Derived exact ground-state tunneling splittings.

Identified a $D_4$ to $O(2)$ symmetry transition.

Validated analytical results with numerical diagonalization.

Abstract

Semi-classical analysis is used to investigate synchronous quantum tunneling in a multidimensional potential energy surface (PES) characterized by four degenerate minima, serving as a foundational model for coupled vibrational modes. The primary challenge in such systems is the non-linear ``locking" of trajectories where degrees of freedom must traverse their respective barriers synchronously. Starting from the Feynman path integral in imaginary time, we analytically identify longitudinal, transverse, and diagonal instanton configurations that mediate competing tunneling pathways between minima. The translational zero mode for each trajectory is treated rigorously by transforming to a comoving rotating frame. By applying the Gelfand-Yaglom method to the functional determinant and utilizing graph theory to sum the multi-flavor dilute instanton gas , we derive coherent Rabi-type oscillations and exact ground-state tunneling splittings.
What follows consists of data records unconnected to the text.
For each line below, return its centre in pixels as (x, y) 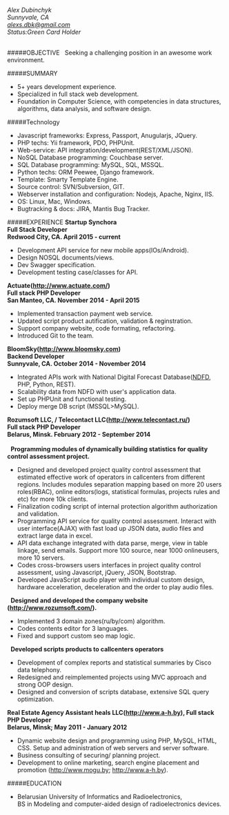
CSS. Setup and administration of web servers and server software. (113, 748)
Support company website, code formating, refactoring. (96, 328)
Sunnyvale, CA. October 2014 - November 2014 (77, 364)
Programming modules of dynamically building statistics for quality (109, 449)
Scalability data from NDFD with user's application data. (97, 392)
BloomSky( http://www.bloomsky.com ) (64, 349)
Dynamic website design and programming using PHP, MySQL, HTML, (117, 740)
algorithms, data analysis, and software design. (84, 109)

Crucially, we identify a critical coupling regime where the discrete $D_4$ spatial symmetry of the minima undergoes a topological 'melting' transition into a continuous $O(2)$ rotational symmetry. These analytical results, validated against high-precision numerical diagonalization, provide a rigorous benchmark for multidimensional computational techniques, such as Ring Polymer Instanton (RPI) theory, particularly in the strongly coupled regime where standard discrete instanton approximations break down.